Work instructions:
A word-for-word copy of the listing is required, and it must contain no pictures.

Task material:
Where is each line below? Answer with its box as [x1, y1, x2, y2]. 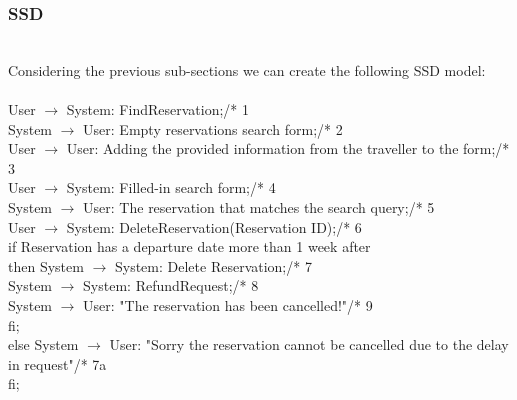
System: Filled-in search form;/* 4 [66, 177, 276, 198]
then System [8, 255, 84, 276]
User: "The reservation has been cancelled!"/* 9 [83, 294, 373, 315]
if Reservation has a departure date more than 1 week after [8, 236, 371, 257]
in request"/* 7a [8, 353, 107, 374]
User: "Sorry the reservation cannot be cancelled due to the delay [109, 334, 509, 355]
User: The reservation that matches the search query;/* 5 [83, 196, 435, 217]
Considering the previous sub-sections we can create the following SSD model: [8, 59, 486, 80]

Reply:
Where is each line below? Answer with its box as [x1, y1, x2, y2]. 
System: Filled-in search form;/* 4 [66, 177, 276, 198]
then System [8, 255, 84, 276]
User: "The reservation has been cancelled!"/* 9 [83, 294, 373, 315]
if Reservation has a departure date more than 1 week after [8, 236, 371, 257]
in request"/* 7a [8, 353, 107, 374]
User: "Sorry the reservation cannot be cancelled due to the delay [109, 334, 509, 355]
User: The reservation that matches the search query;/* 5 [83, 196, 435, 217]
Considering the previous sub-sections we can create the following SSD model: [8, 59, 486, 80]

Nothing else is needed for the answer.